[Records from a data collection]
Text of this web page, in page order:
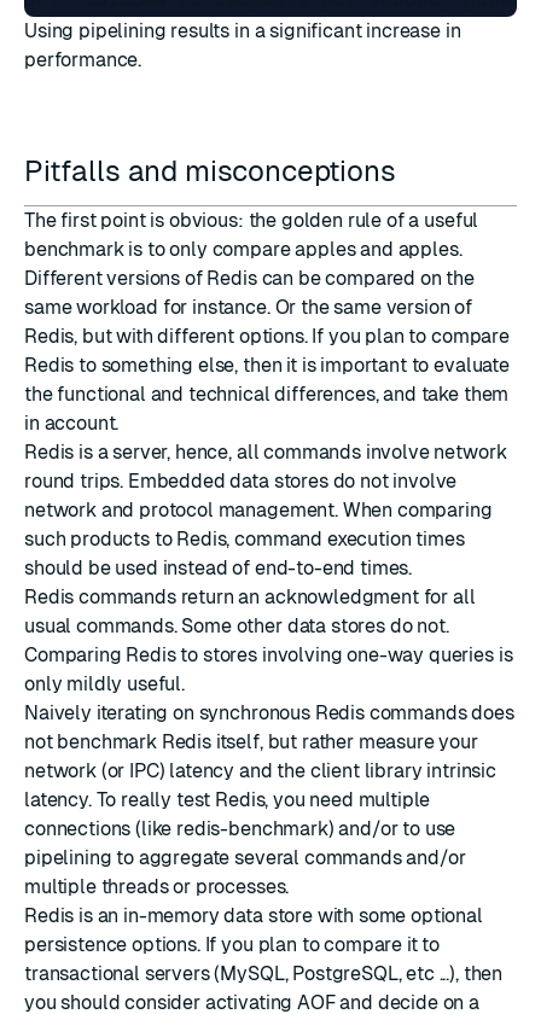
Using pipelining results in a significant increase in
performance.
Pitfalls and misconceptions
The first point is obvious: the golden rule of a useful
benchmark is to only compare apples and apples.
Different versions of Redis can be compared on the
same workload for instance. Or the same version of
Redis, but with different options. If you plan to compare
Redis to something else, then it is important to evaluate
the functional and technical differences, and take them
in account.
Redis is a server, hence, all commands involve network
round trips. Embedded data stores do not involve
network and protocol management. When comparing
such products to Redis, command execution times
should be used instead of end-to-end times.
Redis commands return an acknowledgment for all
usual commands. Some other data stores do not.
Comparing Redis to stores involving one-way queries is
only mildly useful.
Naively iterating on synchronous Redis commands does
not benchmark Redis itself, but rather measure your
network (or IPC) latency and the client library intrinsic
latency. To really test Redis, you need multiple
connections (like redis-benchmark) and/or to use
pipelining to aggregate several commands and/or
multiple threads or processes.
Redis is an in-memory data store with some optional
persistence options. If you plan to compare it to
transactional servers (MySQL, PostgreSQL, etc ...), then
you should consider activating AOF and decide on a
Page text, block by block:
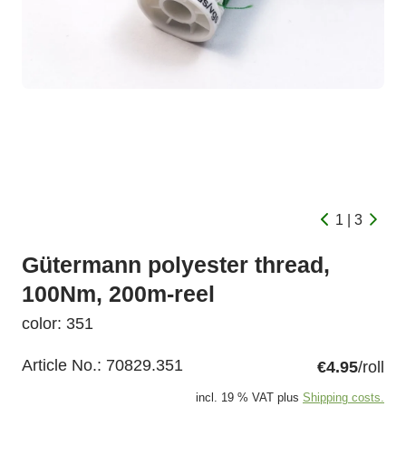
1 | 3
Gütermann polyester thread,
100Nm, 200m-reel
color: 351
Article No.: 70829.351 €4.95/roll
incl. 19 % VAT plus Shipping costs.

What you will do: Copy task for the entries above: every line with the string "plan".

Response to this task:
Redis, but with different options. If you plan to compare
persistence options. If you plan to compare it to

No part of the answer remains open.